-- WORK INSTRUCTIONS --
Please repeat the lines below exactly. Begin with the line containing "Open http://localhost:3000 to" and go on through the line containing "Data classes instead".

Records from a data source
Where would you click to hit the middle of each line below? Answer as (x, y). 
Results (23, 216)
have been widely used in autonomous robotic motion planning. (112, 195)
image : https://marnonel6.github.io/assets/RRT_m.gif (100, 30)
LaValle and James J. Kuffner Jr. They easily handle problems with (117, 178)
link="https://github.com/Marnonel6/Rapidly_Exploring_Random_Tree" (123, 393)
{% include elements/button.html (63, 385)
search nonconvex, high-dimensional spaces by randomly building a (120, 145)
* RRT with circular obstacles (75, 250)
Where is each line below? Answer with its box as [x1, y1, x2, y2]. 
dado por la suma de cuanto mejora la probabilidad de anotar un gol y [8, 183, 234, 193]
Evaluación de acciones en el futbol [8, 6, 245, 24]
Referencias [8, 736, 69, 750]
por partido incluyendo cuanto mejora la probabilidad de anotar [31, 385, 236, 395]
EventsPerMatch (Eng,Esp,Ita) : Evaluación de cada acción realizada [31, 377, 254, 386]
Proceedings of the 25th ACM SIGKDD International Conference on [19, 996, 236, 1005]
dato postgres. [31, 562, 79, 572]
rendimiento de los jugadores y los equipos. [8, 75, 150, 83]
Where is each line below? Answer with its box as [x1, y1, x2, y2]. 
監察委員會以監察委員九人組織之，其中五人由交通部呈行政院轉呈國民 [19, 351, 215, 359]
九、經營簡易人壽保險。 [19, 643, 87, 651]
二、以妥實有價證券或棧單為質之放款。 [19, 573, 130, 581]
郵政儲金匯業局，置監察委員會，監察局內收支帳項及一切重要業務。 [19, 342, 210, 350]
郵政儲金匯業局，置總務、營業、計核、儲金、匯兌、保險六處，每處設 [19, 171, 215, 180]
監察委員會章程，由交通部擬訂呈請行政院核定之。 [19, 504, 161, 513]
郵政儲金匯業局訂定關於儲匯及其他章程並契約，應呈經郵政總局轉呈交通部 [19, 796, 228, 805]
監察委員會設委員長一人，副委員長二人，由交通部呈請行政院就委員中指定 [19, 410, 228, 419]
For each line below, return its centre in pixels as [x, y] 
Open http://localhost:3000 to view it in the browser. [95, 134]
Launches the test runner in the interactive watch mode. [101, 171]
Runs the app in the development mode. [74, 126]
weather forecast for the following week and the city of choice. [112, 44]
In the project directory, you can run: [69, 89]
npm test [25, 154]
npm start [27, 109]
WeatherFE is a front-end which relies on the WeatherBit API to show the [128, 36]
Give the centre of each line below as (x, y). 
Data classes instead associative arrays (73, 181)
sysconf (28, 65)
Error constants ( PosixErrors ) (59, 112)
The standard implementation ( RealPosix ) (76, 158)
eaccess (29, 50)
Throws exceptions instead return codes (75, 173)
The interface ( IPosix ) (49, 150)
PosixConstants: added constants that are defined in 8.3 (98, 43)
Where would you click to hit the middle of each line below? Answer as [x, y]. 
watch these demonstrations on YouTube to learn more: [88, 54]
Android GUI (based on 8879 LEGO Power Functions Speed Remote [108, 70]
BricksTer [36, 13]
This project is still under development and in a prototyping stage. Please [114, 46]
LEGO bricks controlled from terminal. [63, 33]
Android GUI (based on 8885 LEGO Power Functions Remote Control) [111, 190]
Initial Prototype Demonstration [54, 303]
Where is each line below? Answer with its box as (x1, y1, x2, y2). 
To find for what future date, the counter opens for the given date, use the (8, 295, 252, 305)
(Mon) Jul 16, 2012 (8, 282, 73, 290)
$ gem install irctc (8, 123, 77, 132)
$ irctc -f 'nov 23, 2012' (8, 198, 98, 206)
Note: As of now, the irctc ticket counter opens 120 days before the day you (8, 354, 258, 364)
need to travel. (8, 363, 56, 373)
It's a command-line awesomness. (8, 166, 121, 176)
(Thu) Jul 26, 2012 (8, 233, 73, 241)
==
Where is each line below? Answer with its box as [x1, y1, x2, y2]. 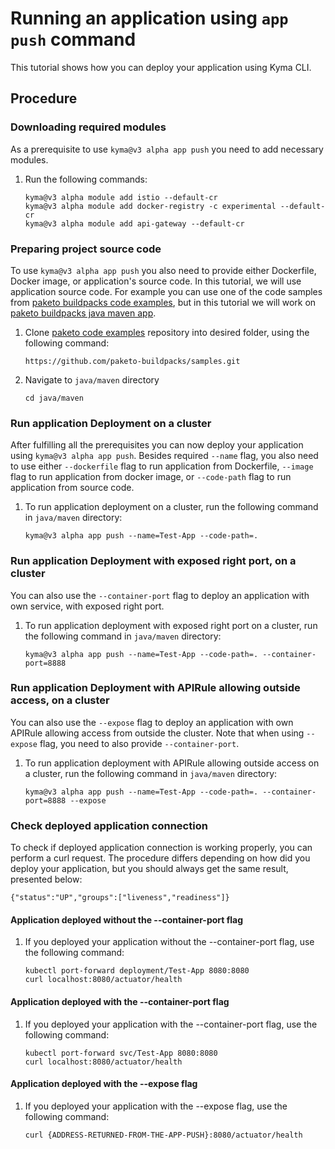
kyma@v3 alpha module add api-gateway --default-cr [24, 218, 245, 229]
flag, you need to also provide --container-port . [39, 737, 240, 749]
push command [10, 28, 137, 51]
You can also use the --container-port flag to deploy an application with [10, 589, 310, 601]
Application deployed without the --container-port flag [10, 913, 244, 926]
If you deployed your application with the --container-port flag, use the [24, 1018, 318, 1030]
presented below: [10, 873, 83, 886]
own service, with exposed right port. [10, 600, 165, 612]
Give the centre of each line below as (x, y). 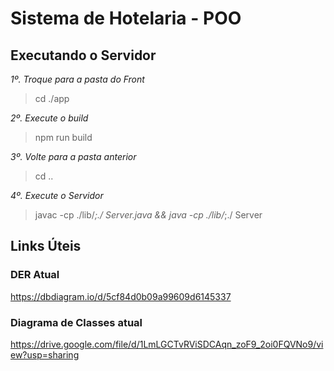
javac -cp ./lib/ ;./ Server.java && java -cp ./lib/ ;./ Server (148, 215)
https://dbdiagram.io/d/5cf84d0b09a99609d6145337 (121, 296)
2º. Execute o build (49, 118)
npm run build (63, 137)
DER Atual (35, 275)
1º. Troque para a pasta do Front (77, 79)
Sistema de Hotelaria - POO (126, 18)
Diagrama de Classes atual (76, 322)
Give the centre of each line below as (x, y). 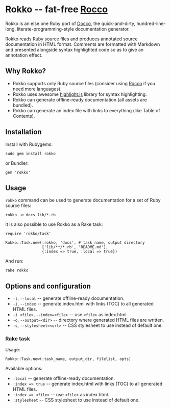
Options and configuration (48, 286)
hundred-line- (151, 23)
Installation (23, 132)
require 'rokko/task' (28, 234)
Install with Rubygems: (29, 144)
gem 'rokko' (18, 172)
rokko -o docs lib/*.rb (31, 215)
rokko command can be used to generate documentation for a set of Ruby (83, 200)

-- EXERCISE OUTPUT --
Open http://localhost:3000 to view it in the browser. [95, 134]
Launches the test runner in the interactive watch mode. [101, 171]
Runs the app in the development mode. [74, 126]
weather forecast for the following week and the city of choice. [112, 44]
In the project directory, you can run: [69, 89]
npm test [25, 154]
npm start [27, 109]
WeatherFE is a front-end which relies on the WeatherBit API to show the [128, 36]
Give the centre of each line below as (x, y). 
Data classes instead associative arrays (73, 181)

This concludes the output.